<<<<
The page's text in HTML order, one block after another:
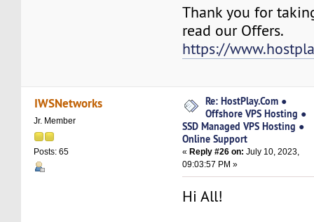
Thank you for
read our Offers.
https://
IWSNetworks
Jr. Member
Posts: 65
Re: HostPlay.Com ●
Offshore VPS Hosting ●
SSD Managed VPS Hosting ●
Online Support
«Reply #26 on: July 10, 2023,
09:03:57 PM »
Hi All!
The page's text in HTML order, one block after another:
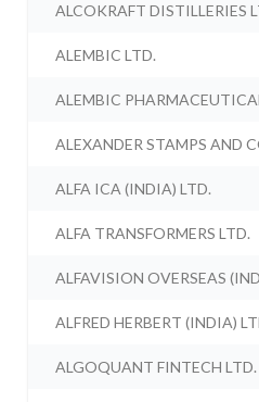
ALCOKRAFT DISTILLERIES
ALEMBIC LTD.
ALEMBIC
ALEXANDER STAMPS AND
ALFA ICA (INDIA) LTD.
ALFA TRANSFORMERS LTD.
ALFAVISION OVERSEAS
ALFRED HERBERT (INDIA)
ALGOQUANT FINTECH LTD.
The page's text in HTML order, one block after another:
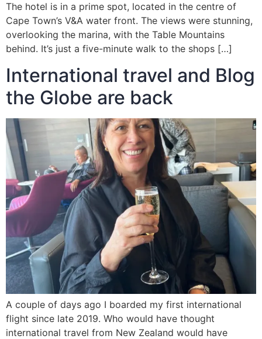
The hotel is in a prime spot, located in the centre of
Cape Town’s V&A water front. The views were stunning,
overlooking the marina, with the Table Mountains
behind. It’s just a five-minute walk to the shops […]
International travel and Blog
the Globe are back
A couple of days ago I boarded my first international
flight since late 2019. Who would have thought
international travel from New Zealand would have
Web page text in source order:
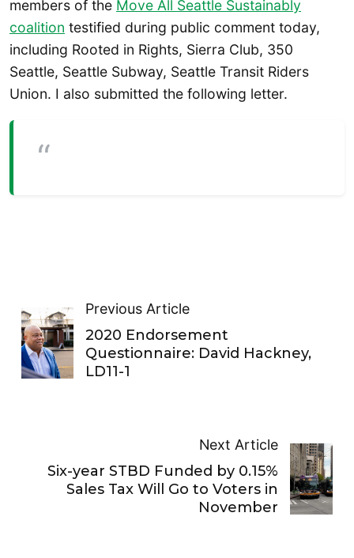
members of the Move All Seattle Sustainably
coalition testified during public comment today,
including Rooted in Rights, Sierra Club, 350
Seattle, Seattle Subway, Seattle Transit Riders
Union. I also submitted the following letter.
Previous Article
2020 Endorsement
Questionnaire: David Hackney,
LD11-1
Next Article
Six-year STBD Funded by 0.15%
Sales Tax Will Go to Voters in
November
>>>>
<<<<
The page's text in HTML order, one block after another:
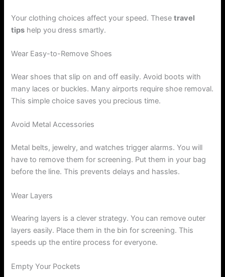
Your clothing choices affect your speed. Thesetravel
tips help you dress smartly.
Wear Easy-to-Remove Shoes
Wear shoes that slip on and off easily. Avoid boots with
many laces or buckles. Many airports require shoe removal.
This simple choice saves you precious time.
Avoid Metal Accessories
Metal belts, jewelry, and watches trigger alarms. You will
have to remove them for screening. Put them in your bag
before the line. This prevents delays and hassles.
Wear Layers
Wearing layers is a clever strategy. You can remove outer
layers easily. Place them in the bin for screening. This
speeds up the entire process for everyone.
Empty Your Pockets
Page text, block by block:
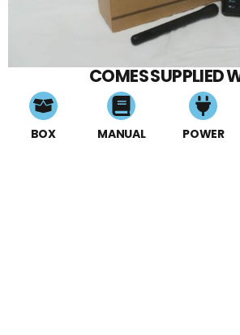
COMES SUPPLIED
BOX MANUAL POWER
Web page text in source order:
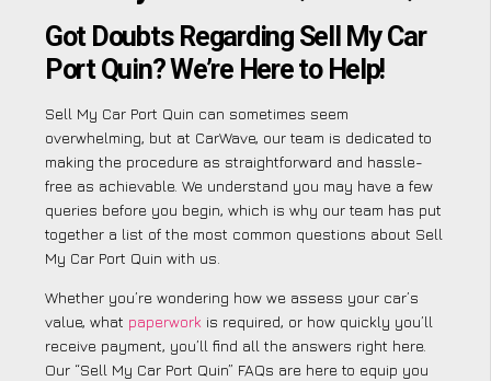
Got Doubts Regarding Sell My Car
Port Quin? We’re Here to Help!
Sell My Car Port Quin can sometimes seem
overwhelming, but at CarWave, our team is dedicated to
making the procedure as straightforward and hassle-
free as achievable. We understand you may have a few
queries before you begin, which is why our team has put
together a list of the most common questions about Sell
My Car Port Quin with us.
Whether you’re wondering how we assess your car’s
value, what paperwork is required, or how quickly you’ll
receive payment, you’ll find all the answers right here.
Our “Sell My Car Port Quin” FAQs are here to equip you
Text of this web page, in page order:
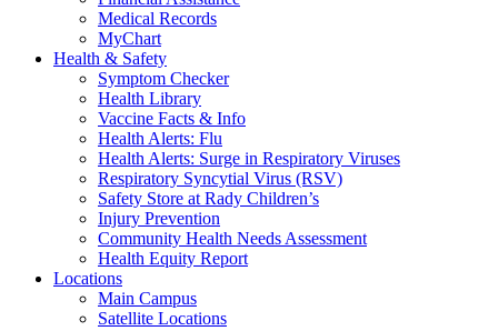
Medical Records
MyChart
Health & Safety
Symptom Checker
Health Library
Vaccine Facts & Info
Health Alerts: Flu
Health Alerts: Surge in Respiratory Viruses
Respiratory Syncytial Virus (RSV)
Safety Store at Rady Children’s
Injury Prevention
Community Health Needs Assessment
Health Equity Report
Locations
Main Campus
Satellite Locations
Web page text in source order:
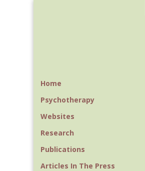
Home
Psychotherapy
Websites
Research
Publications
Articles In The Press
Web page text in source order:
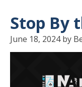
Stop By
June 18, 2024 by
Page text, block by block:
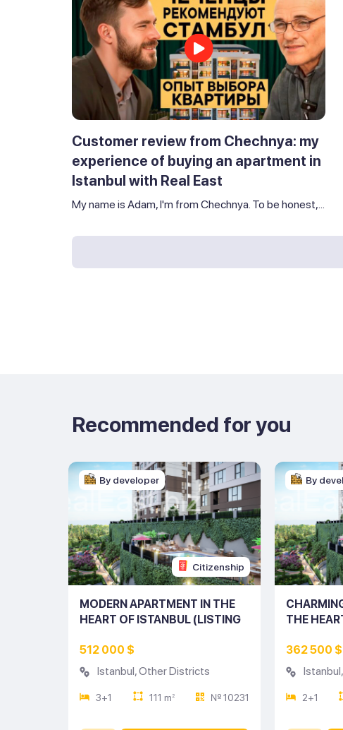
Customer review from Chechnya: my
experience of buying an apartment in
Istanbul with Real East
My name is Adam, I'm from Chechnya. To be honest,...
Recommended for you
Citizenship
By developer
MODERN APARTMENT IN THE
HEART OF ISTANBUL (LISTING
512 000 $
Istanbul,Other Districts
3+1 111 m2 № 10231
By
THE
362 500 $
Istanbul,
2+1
>>>>
* TASK GOAL *
Scan the material above for the string "them" and report each line where you find it.

* EXERCISE SOLUTION *
have to remove them for screening. Put them in your bag
layers easily. Place them in the bin for screening. This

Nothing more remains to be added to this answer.